Last month, more than 200 employers found themselves on a published list of those who had failed to pay their employees either the national minimum wage (NMW) or the national living wage (NLW).

The name-and-shame regime is a key weapon in HMRC’s arsenal for dealing with employers that do not pay their staff the NMW or NLW. But is it too heavy handed?

While most would agree that a naming and shaming regime is appropriate for those who deliberately avoid paying employees the agreed basic legal minimum, what is becoming more apparent is that employers are being caught out by some of the more complex rules. HMRC has stated that common errors relate to: failing to account for overtime, not paying apprentices correctly and making deductions for uniform costs from pay.

What should employers do?

Employers should start by considering their employee and worker life cycle and identifying where errors can arise. While this may seem tedious and unnecessary, minor breaches of the NMW can soon add up.

It is vital for companies to maintain accurate records and understand what amounts to working time for NMW purposes. For example, when employers ask workers to attend additional training or briefings throughout the employment relationship without paying them, this may not seem like a ‘big ask’. However, such time is classed as working time for which they should be paid at least the NMW. The impact of this decision could be costly. Unpaid monthly training or briefing updates may soon add up to a significant underpayment of the NMW, particularly when your workforce is large. Particular care should be taken where apprentices have to travel considerable distances to attend college courses as this too can cause problems.

Many employers have also been caught out for making deductions for uniform costs. This is trickier than you would expect. Under NMW rules, requiring employees to follow a dress code without any additional pay to cover the cost of the dress code is considered a deduction from NMW. The NMW guidance gives the example of a hairdressing salon requiring its employees to wear white t-shirts and black jeans. If the salon does not pay the employee a clothing allowance and is paying the NMW, then HMRC will consider that the employer has failed to pay the employee the appropriate wage.  

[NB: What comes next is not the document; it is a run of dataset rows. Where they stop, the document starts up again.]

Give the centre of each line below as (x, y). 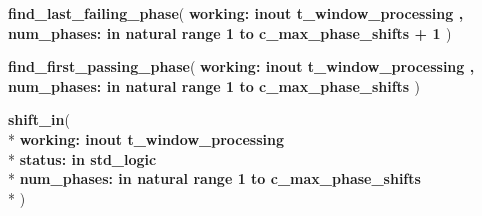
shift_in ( (39, 119)
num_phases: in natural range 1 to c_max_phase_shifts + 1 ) (230, 32)
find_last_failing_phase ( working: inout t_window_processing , (236, 13)
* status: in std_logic (82, 158)
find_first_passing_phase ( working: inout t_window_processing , (241, 66)
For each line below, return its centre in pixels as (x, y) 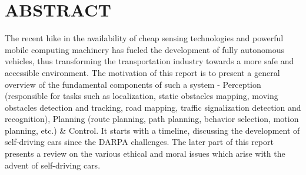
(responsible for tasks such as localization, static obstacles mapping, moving (142, 96)
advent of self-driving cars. (53, 165)
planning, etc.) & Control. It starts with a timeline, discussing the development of (152, 130)
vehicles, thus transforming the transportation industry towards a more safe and (149, 61)
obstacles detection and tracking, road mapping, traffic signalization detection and (153, 107)
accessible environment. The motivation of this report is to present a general (142, 72)
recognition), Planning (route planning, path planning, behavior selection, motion (152, 119)
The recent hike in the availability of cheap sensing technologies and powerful (144, 38)
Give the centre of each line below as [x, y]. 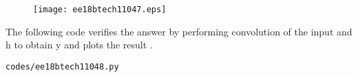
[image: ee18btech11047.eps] [100, 10]
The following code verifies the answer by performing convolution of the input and [179, 31]
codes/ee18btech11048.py [62, 66]
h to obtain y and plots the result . [79, 45]
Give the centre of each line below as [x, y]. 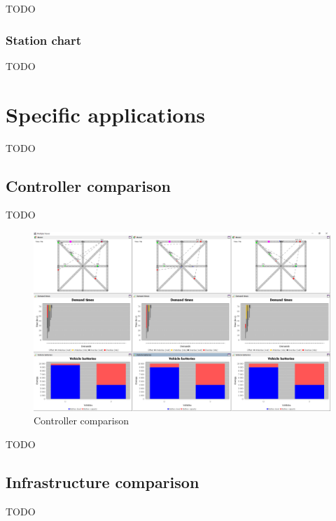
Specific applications [106, 114]
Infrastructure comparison [103, 481]
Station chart [44, 40]
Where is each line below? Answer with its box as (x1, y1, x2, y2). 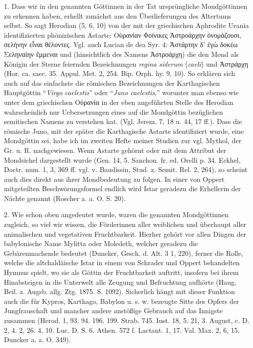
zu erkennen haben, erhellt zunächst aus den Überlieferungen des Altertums (4, 10, 231, 21)
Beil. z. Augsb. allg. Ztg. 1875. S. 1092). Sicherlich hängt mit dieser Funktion (4, 286, 235, 297)
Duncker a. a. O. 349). (4, 334, 71, 345)
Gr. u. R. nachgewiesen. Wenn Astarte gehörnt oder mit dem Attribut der (4, 145, 227, 155)
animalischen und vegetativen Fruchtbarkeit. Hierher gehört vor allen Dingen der (4, 228, 247, 239)
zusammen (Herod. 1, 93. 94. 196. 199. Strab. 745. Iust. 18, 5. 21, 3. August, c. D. (4, 315, 250, 325)
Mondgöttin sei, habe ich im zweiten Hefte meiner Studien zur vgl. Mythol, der (4, 135, 242, 146)
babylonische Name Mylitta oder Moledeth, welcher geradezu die (4, 238, 198, 249)
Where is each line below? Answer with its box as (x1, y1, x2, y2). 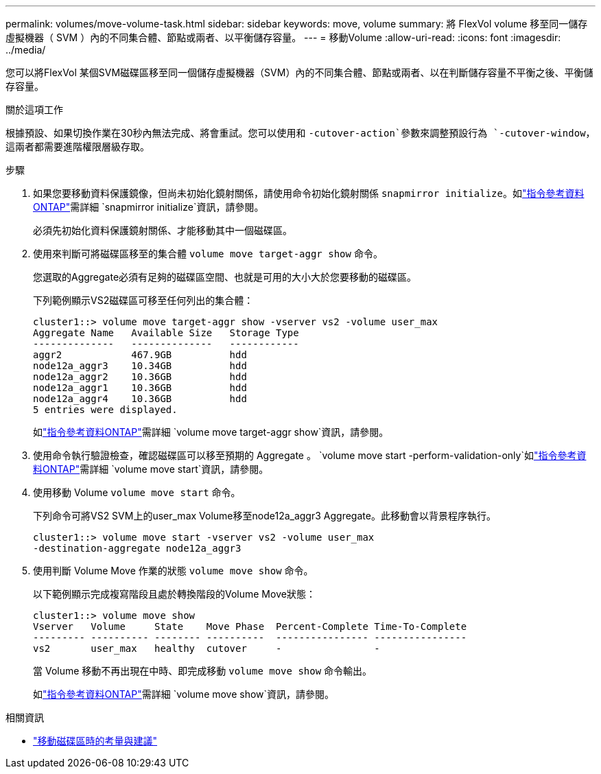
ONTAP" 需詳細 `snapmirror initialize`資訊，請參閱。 (33, 201, 264, 213)
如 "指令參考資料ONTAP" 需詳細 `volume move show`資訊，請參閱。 (33, 688, 335, 700)
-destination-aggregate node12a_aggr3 (33, 543, 241, 554)
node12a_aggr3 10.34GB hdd (33, 360, 247, 371)
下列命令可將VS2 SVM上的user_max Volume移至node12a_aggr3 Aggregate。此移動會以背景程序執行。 (33, 510, 496, 521)
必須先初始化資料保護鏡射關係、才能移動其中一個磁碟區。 (33, 224, 292, 236)
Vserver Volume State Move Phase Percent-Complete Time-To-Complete (33, 621, 467, 632)
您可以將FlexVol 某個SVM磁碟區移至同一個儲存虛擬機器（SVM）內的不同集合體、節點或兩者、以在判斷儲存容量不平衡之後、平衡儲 (5, 67, 593, 78)
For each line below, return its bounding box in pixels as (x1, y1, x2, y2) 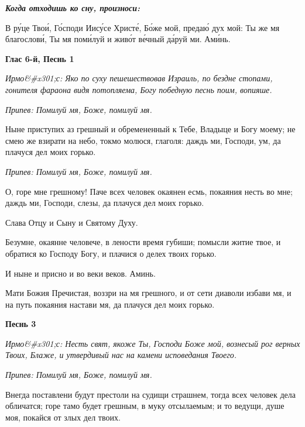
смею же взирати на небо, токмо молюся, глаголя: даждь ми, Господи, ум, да (5, 134, 281, 146)
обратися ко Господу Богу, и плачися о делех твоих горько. (5, 247, 217, 259)
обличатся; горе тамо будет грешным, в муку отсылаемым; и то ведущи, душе (5, 400, 285, 412)
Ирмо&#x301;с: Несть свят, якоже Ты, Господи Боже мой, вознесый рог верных (5, 337, 300, 349)
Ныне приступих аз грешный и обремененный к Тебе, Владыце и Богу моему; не (5, 123, 296, 135)
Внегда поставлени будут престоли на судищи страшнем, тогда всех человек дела (5, 388, 296, 400)
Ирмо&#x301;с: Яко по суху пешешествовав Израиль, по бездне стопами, (5, 72, 273, 84)
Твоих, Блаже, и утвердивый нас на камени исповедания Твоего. (5, 349, 237, 361)
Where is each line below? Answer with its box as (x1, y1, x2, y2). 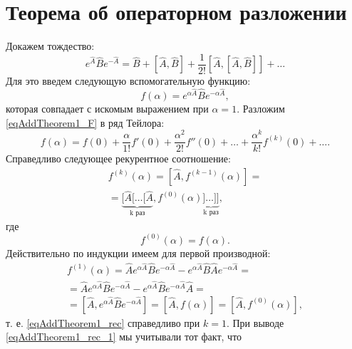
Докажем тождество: (6, 38, 95, 53)
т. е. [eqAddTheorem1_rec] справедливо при (6, 315, 200, 330)
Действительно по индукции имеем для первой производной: (6, 245, 271, 260)
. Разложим (237, 101, 285, 116)
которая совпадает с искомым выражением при (6, 101, 209, 116)
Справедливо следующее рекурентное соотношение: (6, 151, 231, 166)
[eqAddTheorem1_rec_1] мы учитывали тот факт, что (6, 329, 242, 344)
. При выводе (226, 315, 284, 330)
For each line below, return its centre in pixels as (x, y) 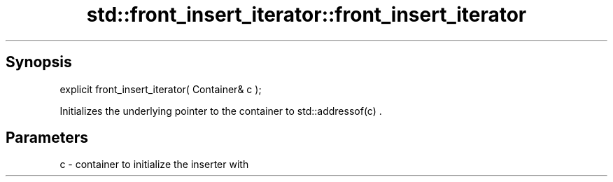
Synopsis (39, 62)
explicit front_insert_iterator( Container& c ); (161, 89)
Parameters (47, 138)
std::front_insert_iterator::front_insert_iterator (306, 15)
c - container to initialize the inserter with (154, 164)
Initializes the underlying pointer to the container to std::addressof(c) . (221, 111)
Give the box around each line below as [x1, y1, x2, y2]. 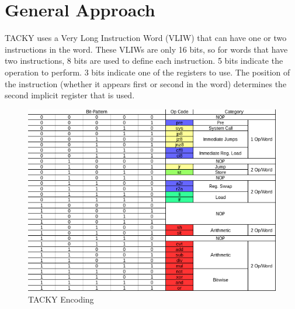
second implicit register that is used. [5, 89, 135, 101]
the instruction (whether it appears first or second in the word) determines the [5, 77, 287, 90]
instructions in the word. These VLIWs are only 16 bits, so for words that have [5, 43, 288, 55]
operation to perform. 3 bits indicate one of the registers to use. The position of [5, 66, 290, 78]
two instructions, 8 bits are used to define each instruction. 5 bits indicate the [5, 54, 283, 67]
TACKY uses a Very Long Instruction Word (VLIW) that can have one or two [5, 32, 287, 44]
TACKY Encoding [28, 293, 94, 305]
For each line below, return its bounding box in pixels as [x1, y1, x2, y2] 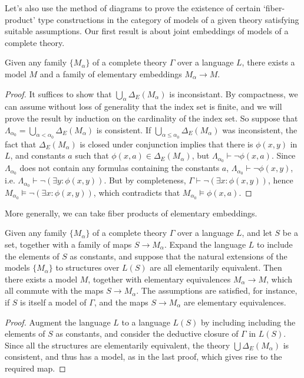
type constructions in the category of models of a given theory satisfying [38, 13, 299, 25]
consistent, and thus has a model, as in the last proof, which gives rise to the [5, 350, 282, 363]
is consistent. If [96, 123, 151, 136]
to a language [121, 315, 170, 328]
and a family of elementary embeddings [39, 67, 182, 80]
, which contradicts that [93, 186, 180, 198]
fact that [5, 137, 37, 150]
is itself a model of [20, 295, 87, 308]
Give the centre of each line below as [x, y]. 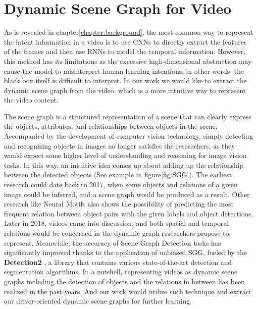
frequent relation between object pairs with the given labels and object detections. [129, 213]
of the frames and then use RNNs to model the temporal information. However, [125, 51]
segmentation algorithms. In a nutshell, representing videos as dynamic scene [121, 272]
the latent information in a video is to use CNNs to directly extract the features [125, 41]
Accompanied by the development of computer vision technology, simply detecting [129, 136]
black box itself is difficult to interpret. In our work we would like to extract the [125, 80]
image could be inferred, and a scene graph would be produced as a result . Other [127, 194]
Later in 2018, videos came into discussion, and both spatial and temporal [117, 223]
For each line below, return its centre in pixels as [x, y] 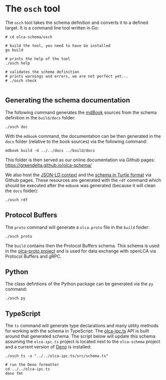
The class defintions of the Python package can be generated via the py [79, 284]
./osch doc [16, 127]
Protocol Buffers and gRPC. [33, 256]
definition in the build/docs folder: [40, 117]
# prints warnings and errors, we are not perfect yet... [67, 76]
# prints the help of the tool [38, 59]
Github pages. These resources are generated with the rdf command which [83, 180]
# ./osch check [21, 80]

Up until this year, the NMW and the NLW had different dates where the rate changes. One was in October and the other in April, and this resulted in many businesses missing increases in rates of pay. This has now been aligned, but it is still important for employers to keep track of birthdays, especially if salary levels are set in accordance with, or near to, the NMW or NLW. The NMW increases when individuals reach 18, 21 and 25 years old. Recognising annual rate changes effective from 1 April each year should also be part of an employer’s salary planning.

Accurate record-keeping is a must

It is a legal requirement for employers to keep records for at least three years for all workers and ex-workers from which they can show what NMW the worker was entitled to and what they were paid. Failure to do so could result in criminal prosecution.

A proactive assessment of how you store and maintain your workforce data should be undertaken alongside a review of your current processes and procedures to make sure both are aligned. This should help demonstrate that you have a robust strategy in place to mitigate any potential exposure. Accurate record keeping is therefore essential, not only to gain insight into your workforce but to mitigate the risk of NMW non-compliance.

Companies should not forget educating employees on the need to accurately record their work time and to discuss with HR departments any issues they may have.

Putting in place these processes and controls will be a giant step towards ensuring your brand isn’t tarnished by being added to the list of those failing to pay the NMW.